Question of exception in codegen stage

syang · November 30, 2021, 5:31pm

Hi all, I found an interesting problem of exception in codegen stage in TVM.

Last month I asked a question(TVM failed to build prefetch statement), and when I reviewed it today, I found it seemed to be fixed by one commit. I will receive an error message rather than a crash if I run this code.

Everything goes well until I try to build this function several times. A strange thing happens - the program crashes:

Here is the code snippet to trigger this crash:

import tvm
from tvm import te

A = te.placeholder((25, 100, 4), name="A")
_A = tvm.tir.decl_buffer(A.shape, A.dtype, name="A")
i = te.size_var("i")
j = te.size_var("j")
region = [tvm.ir.Range.from_min_extent(i[0], i[1]) for i in [(i, 2), (j, 8), (0, 4)]]
stmt = tvm.tir.Prefetch(_A, region)
func = tvm.tir.PrimFunc([_A.data, i, j], stmt, buffer_map={_A.data: _A})

count = 0
while True:
    try:
        tvm.build(func)
    except:
        count += 1
        print(f'Test {count}: goes well!')
        pass

According to the gdb backtrace, I guess that TVM might forget to handle the resource correctly and only throws the exception if there is something wrong in codegen stage.
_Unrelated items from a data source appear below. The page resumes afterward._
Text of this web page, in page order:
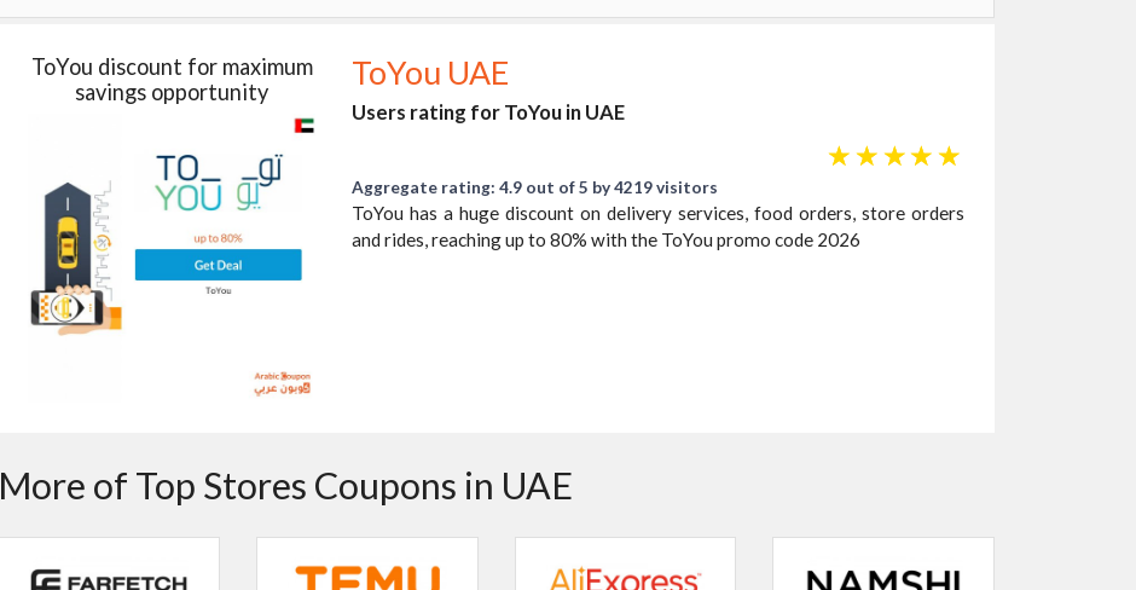
ToYou discount for maximum
savings opportunity
ToYou UAE
Users rating for ToYou in UAE
☆
☆
☆
☆
☆
Aggregate rating: 4.9 out of 5 by 4219 visitors
ToYou has a huge discount on delivery services, food orders, store orders
and rides, reaching up to 80% with the ToYou promo code 2026
More of Top Stores Coupons in UAE
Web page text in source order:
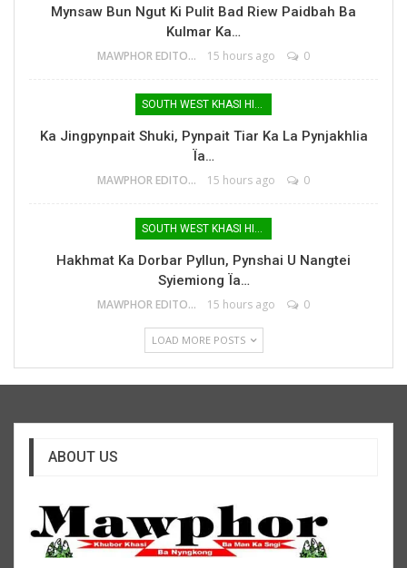
Mynsaw Bun Ngut Ki Pulit Bad Riew Paidbah Ba
Kulmar Ka…
MAWPHOR EDITOR 15 hours ago 0
SOUTH WEST KHASI HILLS
Ka Jingpynpait Shuki, Pynpait Tiar Ka La Pynjakhlia
Ïa…
MAWPHOR EDITOR 15 hours ago 0
SOUTH WEST KHASI HILLS
Hakhmat Ka Dorbar Pyllun, Pynshai U Nangtei
Syiemiong Ïa…
MAWPHOR EDITOR 15 hours ago 0
LOAD MORE POSTS
ABOUT US
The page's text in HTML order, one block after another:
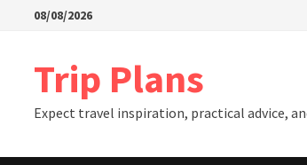
08/08/2026
Trip Plans
Expect travel inspiration, practical advice,
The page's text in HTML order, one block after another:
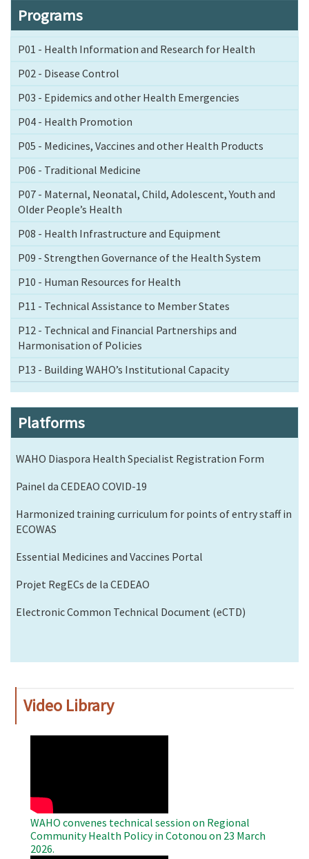
Programs
P01 - Health Information and Research for Health
P02 - Disease Control
P03 - Epidemics and other Health Emergencies
P04 - Health Promotion
P05 - Medicines, Vaccines and other Health Products
P06 - Traditional Medicine
P07 - Maternal, Neonatal, Child, Adolescent, Youth and
Older People’s Health
P08 - Health Infrastructure and Equipment
P09 - Strengthen Governance of the Health System
P10 - Human Resources for Health
P11 - Technical Assistance to Member States
P12 - Technical and Financial Partnerships and
Harmonisation of Policies
P13 - Building WAHO’s Institutional Capacity
Platforms
WAHO Diaspora Health Specialist Registration Form
Painel da CEDEAO COVID-19
Harmonized training curriculum for points of entry staff in
ECOWAS
Essential Medicines and Vaccines Portal
Projet RegECs de la CEDEAO
Electronic Common Technical Document (eCTD)
Video Library
WAHO convenes technical session on Regional
Community Health Policy in Cotonou on 23 March
2026.
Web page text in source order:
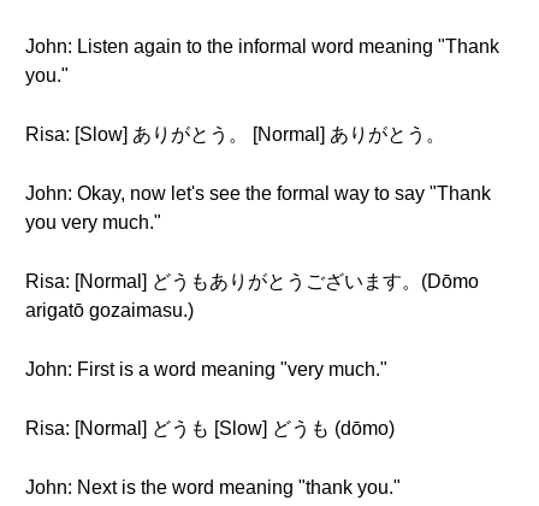
John: Listen again to the informal word meaning "Thank
you."
Risa: [Slow] ありがとう。 [Normal] ありがとう。
John: Okay, now let's see the formal way to say "Thank
you very much."
Risa: [Normal] どうもありがとうございます。(Dōmo
arigatō gozaimasu.)
John: First is a word meaning "very much."
Risa: [Normal] どうも [Slow] どうも (dōmo)
John: Next is the word meaning "thank you."
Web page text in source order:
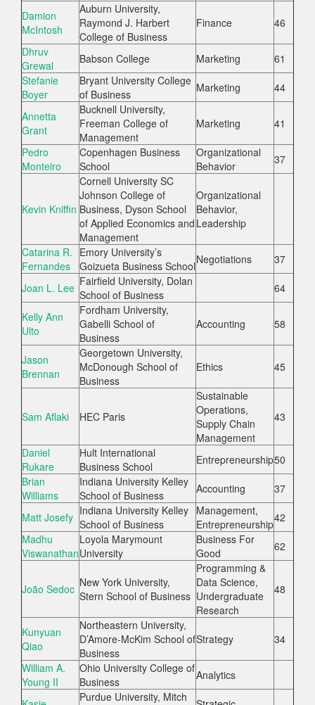
Damion
McIntosh
Auburn University,
Raymond J. Harbert
College of Business
Finance 46
Dhruv
Grewal
Babson College Marketing
61
Stefanie
Boyer
Bryant University College
of Business
Marketing 44
Annetta
Grant
Bucknell University,
Freeman College of
Management
Marketing 41
Pedro
Monteiro
Copenhagen Business
School
Organizational
Behavior
37
Kevin Kniffin
Cornell University SC
Johnson College of
Business, Dyson School
of Applied Economics and
Management
Organizational
Behavior,
Leadership
Catarina R.
Fernandes
Emory University’s
Goizueta Business SchoolNegotiations 37
Joan L. Lee Fairfield University, Dolan
School of Business
64
Kelly Ann
Ulto
Fordham University,
Gabelli School of
Business
Accounting 58
Jason
Brennan
Georgetown University,
McDonough School of
Business
Ethics 45
Sam Aflaki HEC Paris
Sustainable
Operations,
Supply Chain
Management
43
Daniel
Rukare
Hult International
Business School
Entrepreneurship50
Brian
Williams
Indiana University Kelley
School of Business
Accounting 37
Matt Josefy Indiana University Kelley
School of Business
Management,
Entrepreneurship42
Madhu
Viswanathan
Loyola Marymount
University
Business For
Good
62
João Sedoc New York University,
Stern School of Business
Programming &
Data Science,
Undergraduate
Research
48
Kunyuan
Qiao
Northeastern University,
D’Amore-McKim School of
Business
Strategy 34
William A.
Young II
Ohio University College of
Business
Analytics
Purdue University, Mitch

Such behavior seems to be potentially vulnerable and if we try to build a new function, the crash may occur.

To confirm my assumption, I used another snippet to trigger the crash.

import tvm 
buf = tvm.tir.buffer.decl_buffer((1,)) 
value = tvm.tir.IntImm('int32', 1)
i = tvm.tir.Broadcast(1,4)
index = tvm.tir.Shuffle([i, i], [i])
s = tvm.tir.Store(buf.data, value, index)
f = tvm.tir.PrimFunc({buf.data}, s)
count = 0
while True:
    try:
        tvm.build(f)
    except:
        count += 1
        print(f'Test {count}: goes well!')
        pass

Generally, we will get an exception Shuffled indeces are suppose to be int, but get x4(1) when we build this function. However, if we try to build it more times, it will crash:

I am quite curious about its root cause, and I’d appreciate any help .

vinx13 · November 30, 2021, 8:19pm

possibly related to the memory issue here Question on TensorIR's support of multi-axis parallelization

syang · December 1, 2021, 1:50am

Thanks for your reply! It seems to be related to this issue, something wrong happens in codegen stage.